=== SOURCE INFORMATION ===
⁂
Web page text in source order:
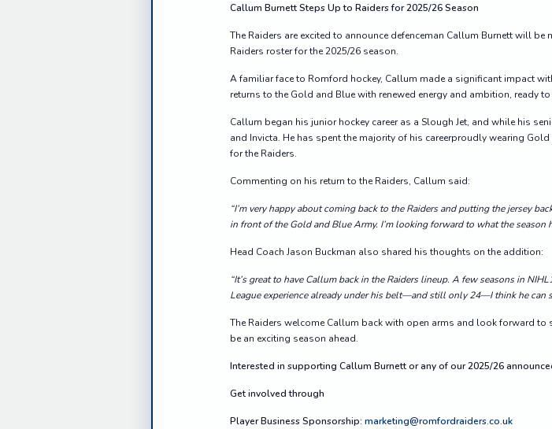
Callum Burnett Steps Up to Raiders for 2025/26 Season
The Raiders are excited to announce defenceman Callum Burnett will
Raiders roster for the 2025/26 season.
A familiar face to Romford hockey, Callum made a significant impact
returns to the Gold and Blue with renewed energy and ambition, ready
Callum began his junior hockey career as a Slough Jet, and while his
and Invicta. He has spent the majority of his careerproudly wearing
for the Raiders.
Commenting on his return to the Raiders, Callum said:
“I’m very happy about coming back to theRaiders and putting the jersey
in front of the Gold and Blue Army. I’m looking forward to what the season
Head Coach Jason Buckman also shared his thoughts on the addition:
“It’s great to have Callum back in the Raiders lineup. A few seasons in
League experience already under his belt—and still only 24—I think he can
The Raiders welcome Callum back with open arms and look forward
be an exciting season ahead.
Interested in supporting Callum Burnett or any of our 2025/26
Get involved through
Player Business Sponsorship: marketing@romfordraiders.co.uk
⁂
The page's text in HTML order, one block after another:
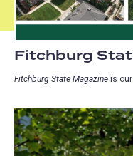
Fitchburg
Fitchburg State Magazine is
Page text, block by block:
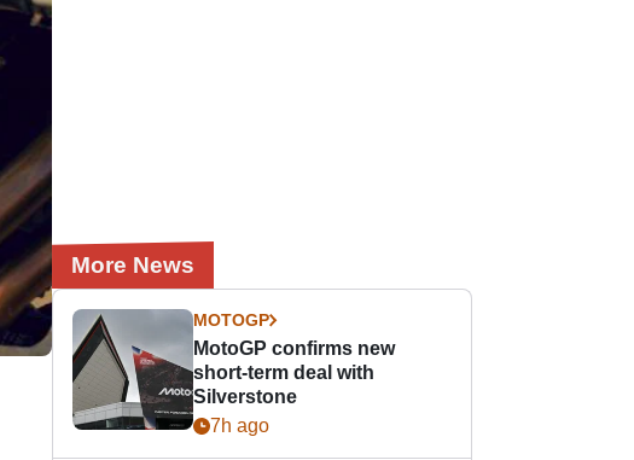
⁂
=== WHAT YOU ARE ASKED TO DO ===
Your output should be the lines above from the one that contains "The page's text" through the one that contains "Page text, block", word for word, with pictures left out.

=== RESULT ===
The page's text in HTML order, one block after another:
Fitchburg
Fitchburg State Magazine is
Page text, block by block:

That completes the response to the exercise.